__YOUR OBJECTIVE__: The lines to copy are those holding the string "classical" in the entries below.

(Stored items from a collection)
==*==

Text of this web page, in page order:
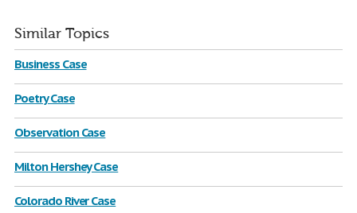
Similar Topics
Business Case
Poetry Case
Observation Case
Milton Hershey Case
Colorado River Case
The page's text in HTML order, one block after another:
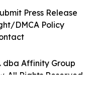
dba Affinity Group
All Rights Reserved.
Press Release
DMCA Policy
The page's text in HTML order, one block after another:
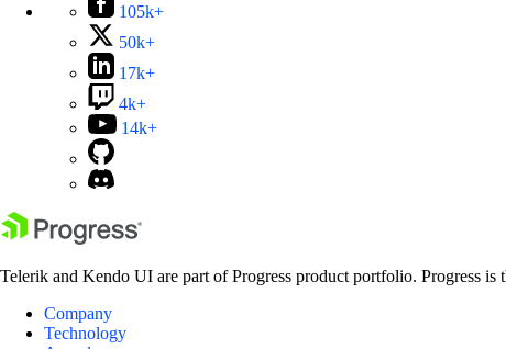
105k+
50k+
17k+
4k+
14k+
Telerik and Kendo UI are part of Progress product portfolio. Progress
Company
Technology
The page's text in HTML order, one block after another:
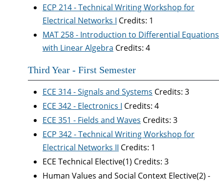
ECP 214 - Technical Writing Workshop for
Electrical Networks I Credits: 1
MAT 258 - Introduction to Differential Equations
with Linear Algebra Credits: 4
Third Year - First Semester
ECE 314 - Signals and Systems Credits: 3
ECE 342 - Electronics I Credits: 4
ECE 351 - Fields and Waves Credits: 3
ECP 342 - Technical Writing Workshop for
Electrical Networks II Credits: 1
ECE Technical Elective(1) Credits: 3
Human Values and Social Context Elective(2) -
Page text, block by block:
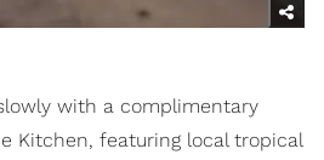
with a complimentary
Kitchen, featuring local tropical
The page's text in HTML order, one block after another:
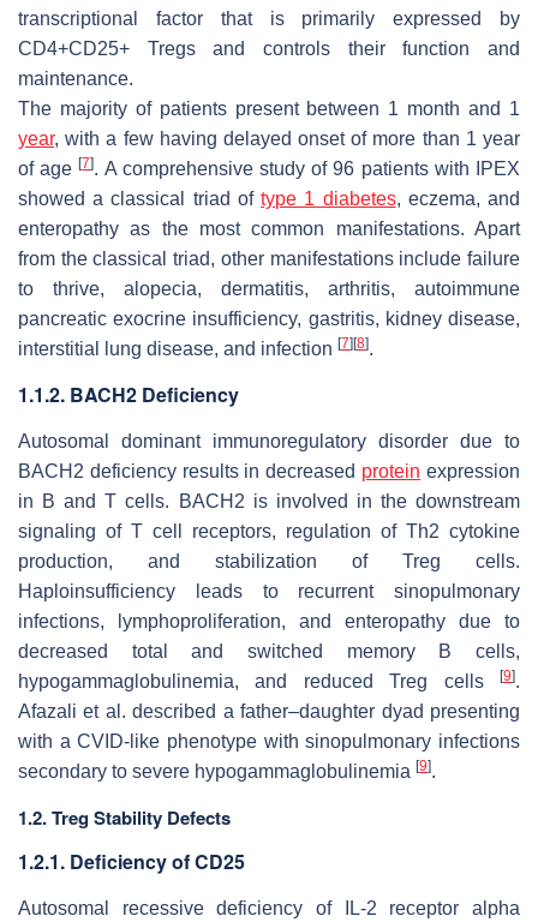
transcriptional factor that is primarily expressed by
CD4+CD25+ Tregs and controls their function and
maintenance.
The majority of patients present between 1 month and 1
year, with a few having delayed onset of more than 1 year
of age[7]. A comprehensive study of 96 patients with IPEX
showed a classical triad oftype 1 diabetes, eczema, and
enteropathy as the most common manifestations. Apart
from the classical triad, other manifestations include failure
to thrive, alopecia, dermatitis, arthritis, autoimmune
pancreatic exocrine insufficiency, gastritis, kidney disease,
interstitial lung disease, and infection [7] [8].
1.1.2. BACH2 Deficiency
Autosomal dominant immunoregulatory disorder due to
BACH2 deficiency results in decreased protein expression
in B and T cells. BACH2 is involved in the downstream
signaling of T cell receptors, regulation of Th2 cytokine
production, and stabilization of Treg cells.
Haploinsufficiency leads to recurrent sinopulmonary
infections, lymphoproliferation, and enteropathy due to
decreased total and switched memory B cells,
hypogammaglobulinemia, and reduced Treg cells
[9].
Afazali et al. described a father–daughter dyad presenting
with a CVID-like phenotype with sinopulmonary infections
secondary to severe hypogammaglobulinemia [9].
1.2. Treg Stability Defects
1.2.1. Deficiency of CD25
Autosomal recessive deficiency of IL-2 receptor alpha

==*==

__FINISHED TASK__:
showed a classical triad oftype 1 diabetes, eczema, and
from the classical triad, other manifestations include failure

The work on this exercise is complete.